==== Dataset records ====
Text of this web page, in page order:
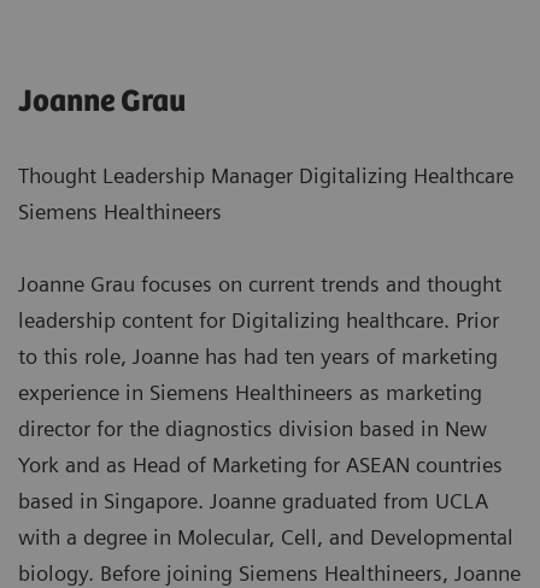
Joanne Grau
Thought Leadership Manager Digitalizing Healthcare
Siemens Healthineers
Joanne Grau focuses on current trends and thought
leadership content for Digitalizing healthcare. Prior
to this role, Joanne has had ten years of marketing
experience in Siemens Healthineers as marketing
director for the diagnostics division based in New
York and as Head of Marketing for ASEAN countries
based in Singapore. Joanne graduated from UCLA
with a degree in Molecular, Cell, and Developmental
biology. Before joining Siemens Healthineers, Joanne
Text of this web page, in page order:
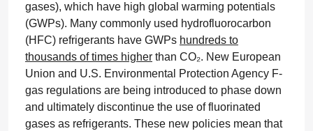
gases), which have high global warming potentials
(GWPs). Many commonly used hydrofluorocarbon
(HFC) refrigerants have GWPs hundreds to
thousands of times higher than CO₂. New European
Union and U.S. Environmental Protection Agency F-
gas regulations are being introduced to phase down
and ultimately discontinue the use of fluorinated
gases as refrigerants. These new policies mean that
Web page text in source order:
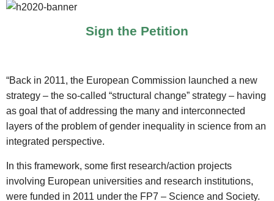
Sign the Petition
“Back in 2011, the European Commission launched a new
strategy – the so-called “structural change” strategy – having
as goal that of addressing the many and interconnected
layers of the problem of gender inequality in science from an
integrated perspective.
In this framework, some first research/action projects
involving European universities and research institutions,
were funded in 2011 under the FP7 – Science and Society.
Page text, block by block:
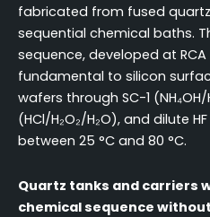
fabricated from fused
sequential chemical baths.
sequence, developed at
fundamental to silicon
wafers through SC-1 (NH₄OH/
(HCl/H₂O₂/H₂O), and dilute
between 25 °C and 80 °C.
Quartz tanks and carriers
chemical sequence
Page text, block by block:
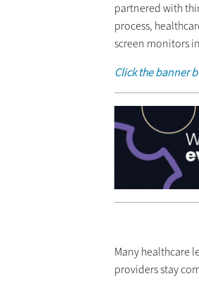
partnered with
process,
screen monitors
Click the banner
Many healthcare
providers stay
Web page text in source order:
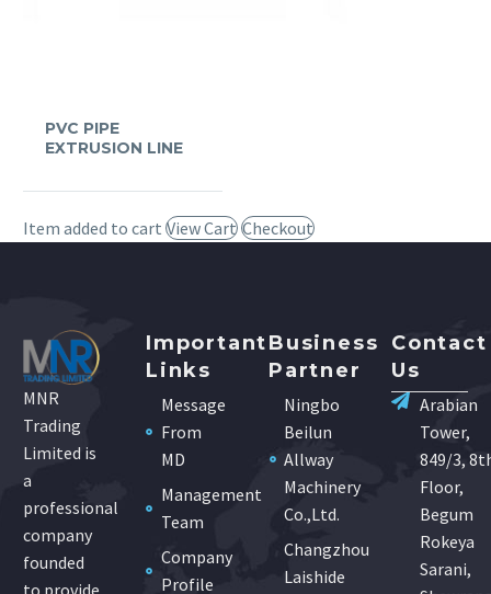
PVC PIPE
EXTRUSION LINE
Item added to cart View Cart Checkout
MNR
Trading
Limited is
a
professional
company
founded
to provide
Important
Links
Message
From
MD
Management
Team
Company
Profile
Business
Partner
Ningbo
Beilun
Allway
Machinery
Co.,Ltd.
Changzhou
Laishide
Contact
Us
Arabian
Tower,
849/3,
Floor,
Begum
Rokeya
Sarani,
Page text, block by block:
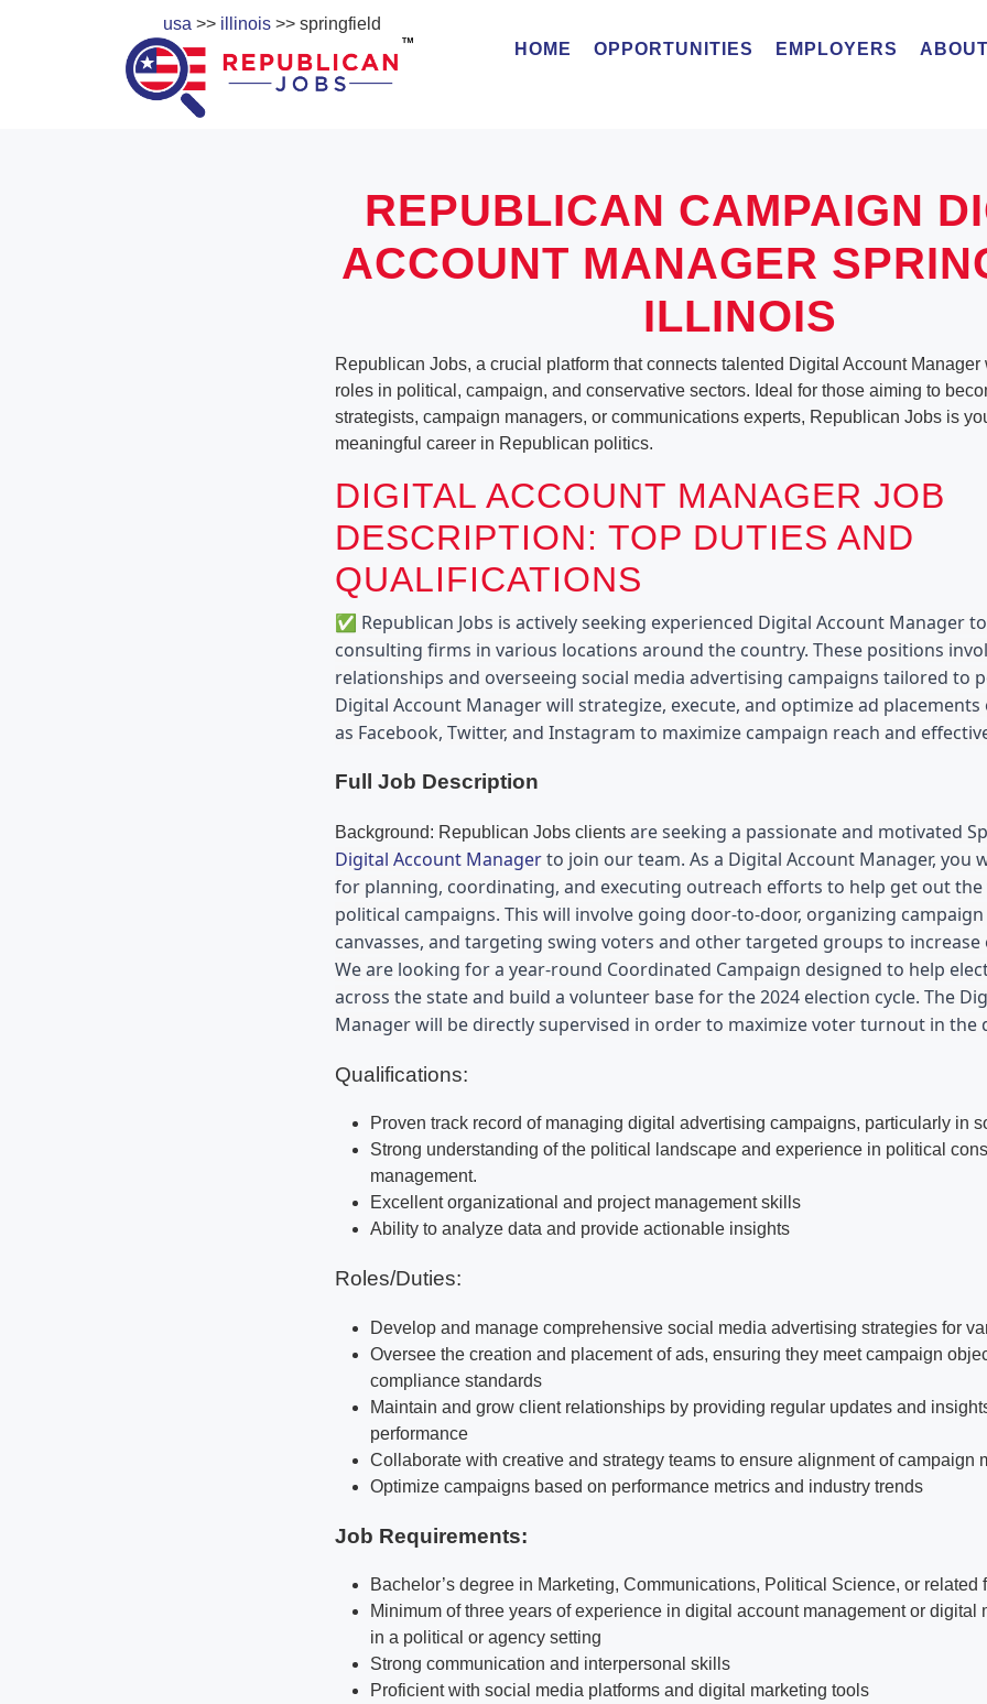
usa >> illinois>> springfield
HOME
OPPORTUNITIES EMPLOYERS
REPUBLICAN CAMPAIGN
ACCOUNT MANAGER
ILLINOIS
Republican Jobs, a crucial platform that connects talented Digital Account Manager
roles in political, campaign, and conservative sectors. Ideal for those aiming to
strategists, campaign managers, or communications experts, Republican Jobs is
meaningful career in Republican politics.
DIGITAL ACCOUNT MANAGER JOB
DESCRIPTION: TOP DUTIES AND
QUALIFICATIONS
✅ Republican Jobs is actively seeking experienced Digital Account Manager
consulting firms in various locations around the country. These positions
relationships and overseeing social media advertising campaigns tailored to
Digital Account Manager will strategize, execute, and optimize ad
as Facebook, Twitter, and Instagram to maximize campaign reach and
Full Job Description
Background: Republican Jobs clients are seeking a passionate and motivated
Digital Account Manager to join our team. As a Digital Account Manager, you
for planning, coordinating, and executing outreach efforts to help get out
political campaigns. This will involve going door-to-door, organizing
canvasses, and targeting swing voters and other targeted groups to
We are looking for a year-round Coordinated Campaign designed to help
across the state and build a volunteer base for the 2024 election cycle. The
Manager will be directly supervised in order to maximize voter turnout in the
Qualifications:
Proven track record of managing digital advertising campaigns, particularly in
Strong understanding of the political landscape and experience in political
management.
Excellent organizational and project management skills
Ability to analyze data and provide actionable insights
Roles/Duties:
Develop and manage comprehensive social media advertising strategies for
Oversee the creation and placement of ads, ensuring they meet campaign
compliance standards
Maintain and grow client relationships by providing regular updates and
performance
Collaborate with creative and strategy teams to ensure alignment of campaign
Optimize campaigns based on performance metrics and industry trends
Job Requirements:
Bachelor’s degree in Marketing, Communications, Political Science, or related
Minimum of three years of experience in digital account management or digital
in a political or agency setting
Strong communication and interpersonal skills
Proficient with social media platforms and digital marketing tools
====
__Work instructions__: What is needed here is each line above set down word for word, minus the images.

__Exercise output__:
Text of this web page, in page order:
Joanne Grau
Thought Leadership Manager Digitalizing Healthcare
Siemens Healthineers
Joanne Grau focuses on current trends and thought
leadership content for Digitalizing healthcare. Prior
to this role, Joanne has had ten years of marketing
experience in Siemens Healthineers as marketing
director for the diagnostics division based in New
York and as Head of Marketing for ASEAN countries
based in Singapore. Joanne graduated from UCLA
with a degree in Molecular, Cell, and Developmental
biology. Before joining Siemens Healthineers, Joanne
Text of this web page, in page order:
gases), which have high global warming potentials
(GWPs). Many commonly used hydrofluorocarbon
(HFC) refrigerants have GWPs hundreds to
thousands of times higher than CO₂. New European
Union and U.S. Environmental Protection Agency F-
gas regulations are being introduced to phase down
and ultimately discontinue the use of fluorinated
gases as refrigerants. These new policies mean that
Web page text in source order:
Sign the Petition
“Back in 2011, the European Commission launched a new
strategy – the so-called “structural change” strategy – having
as goal that of addressing the many and interconnected
layers of the problem of gender inequality in science from an
integrated perspective.
In this framework, some first research/action projects
involving European universities and research institutions,
were funded in 2011 under the FP7 – Science and Society.
Page text, block by block:
fabricated from fused
sequential chemical baths.
sequence, developed at
fundamental to silicon
wafers through SC-1 (NH₄OH/
(HCl/H₂O₂/H₂O), and dilute
between 25 °C and 80 °C.
Quartz tanks and carriers
chemical sequence
Page text, block by block:
partnered with
process,
screen monitors
Click the banner
Many healthcare
providers stay
Web page text in source order:
PVC PIPE
EXTRUSION LINE
Item added to cart View Cart Checkout
MNR
Trading
Limited is
a
professional
company
founded
to provide
Important
Links
Message
From
MD
Management
Team
Company
Profile
Business
Partner
Ningbo
Beilun
Allway
Machinery
Co.,Ltd.
Changzhou
Laishide
Contact
Us
Arabian
Tower,
849/3,
Floor,
Begum
Rokeya
Sarani,
Page text, block by block:
usa >> illinois>> springfield
HOME
OPPORTUNITIES EMPLOYERS
REPUBLICAN CAMPAIGN
ACCOUNT MANAGER
ILLINOIS
Republican Jobs, a crucial platform that connects talented Digital Account Manager
roles in political, campaign, and conservative sectors. Ideal for those aiming to
strategists, campaign managers, or communications experts, Republican Jobs is
meaningful career in Republican politics.
DIGITAL ACCOUNT MANAGER JOB
DESCRIPTION: TOP DUTIES AND
QUALIFICATIONS
✅ Republican Jobs is actively seeking experienced Digital Account Manager
consulting firms in various locations around the country. These positions
relationships and overseeing social media advertising campaigns tailored to
Digital Account Manager will strategize, execute, and optimize ad
as Facebook, Twitter, and Instagram to maximize campaign reach and
Full Job Description
Background: Republican Jobs clients are seeking a passionate and motivated
Digital Account Manager to join our team. As a Digital Account Manager, you
for planning, coordinating, and executing outreach efforts to help get out
political campaigns. This will involve going door-to-door, organizing
canvasses, and targeting swing voters and other targeted groups to
We are looking for a year-round Coordinated Campaign designed to help
across the state and build a volunteer base for the 2024 election cycle. The
Manager will be directly supervised in order to maximize voter turnout in the
Qualifications:
Proven track record of managing digital advertising campaigns, particularly in
Strong understanding of the political landscape and experience in political
management.
Excellent organizational and project management skills
Ability to analyze data and provide actionable insights
Roles/Duties:
Develop and manage comprehensive social media advertising strategies for
Oversee the creation and placement of ads, ensuring they meet campaign
compliance standards
Maintain and grow client relationships by providing regular updates and
performance
Collaborate with creative and strategy teams to ensure alignment of campaign
Optimize campaigns based on performance metrics and industry trends
Job Requirements:
Bachelor’s degree in Marketing, Communications, Political Science, or related
Minimum of three years of experience in digital account management or digital
in a political or agency setting
Strong communication and interpersonal skills
Proficient with social media platforms and digital marketing tools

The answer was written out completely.